• [Your goal]: Straight copy, no pictures: transcribe each entry as it stands.

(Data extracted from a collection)

-- -- --

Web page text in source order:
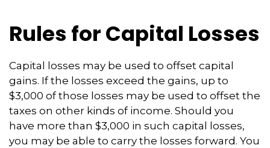
Rules for Capital Losses
Capital losses may be used to offset capital
gains. If the losses exceed the gains, up to
$3,000 of those losses may be used to offset the
taxes on other kinds of income. Should you
have more than $3,000 in such capital losses,
you may be able to carry the losses forward. You
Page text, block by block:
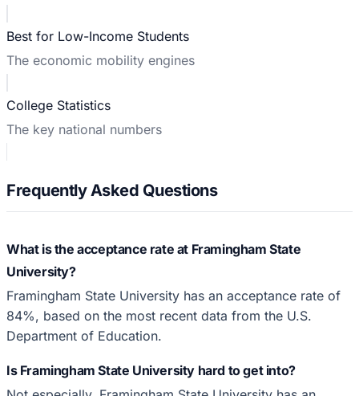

-- -- --

• [Solution]:
Web page text in source order:
Rules for Capital Losses
Capital losses may be used to offset capital
gains. If the losses exceed the gains, up to
$3,000 of those losses may be used to offset the
taxes on other kinds of income. Should you
have more than $3,000 in such capital losses,
you may be able to carry the losses forward. You
Page text, block by block:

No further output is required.